How To Make Twitter Work For You In 5 Minutes A Day - jv22222
http://justinvincent.com/page/987/how-to-make-twitter-work-for-you-in-5-minutes-a-day
======
danilocampos
Justin, I couldn't help noticing you're following _4,873_ people.

That's... a lot of people. I can't keep up with more than 400 follows, much
less four thousand (I follow about 100 these days). My kneejerk reaction here
is that you've leveraged Twitter effectively but that it's pretty one-sided.
That is – you're getting plenty out of the deal, but since you can't really
keep up with the people you follow, your Twitter presence ends up 99% self-
promotional.

Which is okay, if your goals are strictly promotional.

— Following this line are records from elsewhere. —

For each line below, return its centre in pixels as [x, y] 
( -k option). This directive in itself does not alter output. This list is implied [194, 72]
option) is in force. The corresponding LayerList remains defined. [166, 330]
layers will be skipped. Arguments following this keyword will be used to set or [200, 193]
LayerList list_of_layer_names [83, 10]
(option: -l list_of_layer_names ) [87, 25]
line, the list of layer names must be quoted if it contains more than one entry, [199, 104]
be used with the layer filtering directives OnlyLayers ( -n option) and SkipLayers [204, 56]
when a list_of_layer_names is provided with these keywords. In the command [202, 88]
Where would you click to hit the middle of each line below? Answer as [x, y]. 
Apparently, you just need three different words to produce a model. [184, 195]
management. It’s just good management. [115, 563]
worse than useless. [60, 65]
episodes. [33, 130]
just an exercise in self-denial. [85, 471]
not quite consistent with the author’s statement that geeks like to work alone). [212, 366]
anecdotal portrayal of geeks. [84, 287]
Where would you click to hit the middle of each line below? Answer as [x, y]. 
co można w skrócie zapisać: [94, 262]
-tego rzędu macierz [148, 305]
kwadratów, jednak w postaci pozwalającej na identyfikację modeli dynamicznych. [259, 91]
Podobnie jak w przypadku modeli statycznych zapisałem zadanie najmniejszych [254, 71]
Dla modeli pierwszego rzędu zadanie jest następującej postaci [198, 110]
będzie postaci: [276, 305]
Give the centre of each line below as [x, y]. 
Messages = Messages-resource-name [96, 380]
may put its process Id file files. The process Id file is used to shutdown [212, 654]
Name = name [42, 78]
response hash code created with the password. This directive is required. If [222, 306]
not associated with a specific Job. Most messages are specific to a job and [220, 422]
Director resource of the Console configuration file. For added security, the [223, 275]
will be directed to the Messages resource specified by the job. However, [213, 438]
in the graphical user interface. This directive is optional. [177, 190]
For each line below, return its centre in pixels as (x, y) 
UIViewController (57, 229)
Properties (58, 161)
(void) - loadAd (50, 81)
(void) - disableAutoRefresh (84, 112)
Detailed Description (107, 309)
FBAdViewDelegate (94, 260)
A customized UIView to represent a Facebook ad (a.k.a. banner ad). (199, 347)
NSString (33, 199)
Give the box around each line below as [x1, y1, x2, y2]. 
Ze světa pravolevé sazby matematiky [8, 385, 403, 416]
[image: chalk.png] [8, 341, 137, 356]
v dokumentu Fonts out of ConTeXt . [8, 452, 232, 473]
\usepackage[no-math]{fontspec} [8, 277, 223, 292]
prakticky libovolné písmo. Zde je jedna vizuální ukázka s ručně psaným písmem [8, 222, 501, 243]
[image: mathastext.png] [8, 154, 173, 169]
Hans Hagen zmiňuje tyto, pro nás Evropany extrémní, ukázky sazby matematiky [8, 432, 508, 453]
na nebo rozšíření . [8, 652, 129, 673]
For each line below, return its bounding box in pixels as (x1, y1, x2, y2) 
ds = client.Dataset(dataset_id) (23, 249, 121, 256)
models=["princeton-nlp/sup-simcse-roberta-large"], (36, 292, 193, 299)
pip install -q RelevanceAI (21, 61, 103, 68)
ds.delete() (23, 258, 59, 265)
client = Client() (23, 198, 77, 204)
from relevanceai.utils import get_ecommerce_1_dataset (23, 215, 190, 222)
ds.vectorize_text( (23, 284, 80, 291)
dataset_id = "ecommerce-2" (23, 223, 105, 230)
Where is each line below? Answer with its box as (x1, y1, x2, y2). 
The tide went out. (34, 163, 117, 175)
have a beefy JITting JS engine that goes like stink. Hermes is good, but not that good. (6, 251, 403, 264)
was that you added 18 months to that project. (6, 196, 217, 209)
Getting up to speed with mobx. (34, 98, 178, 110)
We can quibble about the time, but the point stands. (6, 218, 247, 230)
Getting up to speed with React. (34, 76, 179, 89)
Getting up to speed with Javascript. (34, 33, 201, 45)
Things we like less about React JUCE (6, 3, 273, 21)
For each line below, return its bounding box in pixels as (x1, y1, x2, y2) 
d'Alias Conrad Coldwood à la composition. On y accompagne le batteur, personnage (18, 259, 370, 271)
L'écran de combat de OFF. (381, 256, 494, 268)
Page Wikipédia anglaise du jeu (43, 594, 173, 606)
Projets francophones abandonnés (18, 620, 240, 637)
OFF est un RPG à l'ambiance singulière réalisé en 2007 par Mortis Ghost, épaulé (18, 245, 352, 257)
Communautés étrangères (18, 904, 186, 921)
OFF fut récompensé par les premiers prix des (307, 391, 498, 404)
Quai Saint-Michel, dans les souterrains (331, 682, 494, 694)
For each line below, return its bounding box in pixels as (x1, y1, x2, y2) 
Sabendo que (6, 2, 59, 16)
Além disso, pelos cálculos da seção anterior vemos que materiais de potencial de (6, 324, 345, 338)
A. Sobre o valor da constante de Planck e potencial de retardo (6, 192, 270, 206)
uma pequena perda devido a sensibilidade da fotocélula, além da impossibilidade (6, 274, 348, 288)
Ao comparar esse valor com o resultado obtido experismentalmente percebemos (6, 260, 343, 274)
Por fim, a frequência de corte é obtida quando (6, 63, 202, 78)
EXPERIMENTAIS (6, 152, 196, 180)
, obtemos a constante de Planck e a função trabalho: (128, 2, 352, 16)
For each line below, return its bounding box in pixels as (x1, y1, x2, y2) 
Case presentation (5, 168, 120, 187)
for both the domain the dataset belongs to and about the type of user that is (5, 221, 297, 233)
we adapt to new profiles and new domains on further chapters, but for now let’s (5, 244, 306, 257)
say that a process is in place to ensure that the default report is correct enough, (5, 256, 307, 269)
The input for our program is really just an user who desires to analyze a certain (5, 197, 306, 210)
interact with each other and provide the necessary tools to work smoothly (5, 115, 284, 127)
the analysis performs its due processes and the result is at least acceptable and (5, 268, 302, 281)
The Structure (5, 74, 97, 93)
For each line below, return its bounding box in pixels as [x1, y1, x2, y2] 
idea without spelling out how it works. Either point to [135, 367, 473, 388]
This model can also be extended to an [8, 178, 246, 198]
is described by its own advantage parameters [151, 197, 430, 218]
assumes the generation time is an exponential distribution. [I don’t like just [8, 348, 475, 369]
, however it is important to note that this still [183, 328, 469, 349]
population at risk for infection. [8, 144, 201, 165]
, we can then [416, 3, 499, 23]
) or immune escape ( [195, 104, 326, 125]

It's worth pointing out, though, that you can derive a lot of value from
Twitter by following _only those people who say things that are interesting to
you_. That's the route I choose. As a result, my steam is filled with chatter
about subjects I enjoy, people I like, articles that will interest me. I have
conversations with people whose tweets catch my attention. I can count on it
to serve as useful data pipe, which in the end, I value more than self-
promotion. Of course, YMMV.

Hybrid approach for Twitter outsiders: Do Justin's thing for awhile, then
after you hit your follower goal, start unfollowing every single person whose
contributions don't improve your stream. If they're interesting but not useful
on a regular basis, add them to lists. Keep culling your follows until you get
under 200, then enjoy your new, always-on chatroom filled with cool people who
say useful things.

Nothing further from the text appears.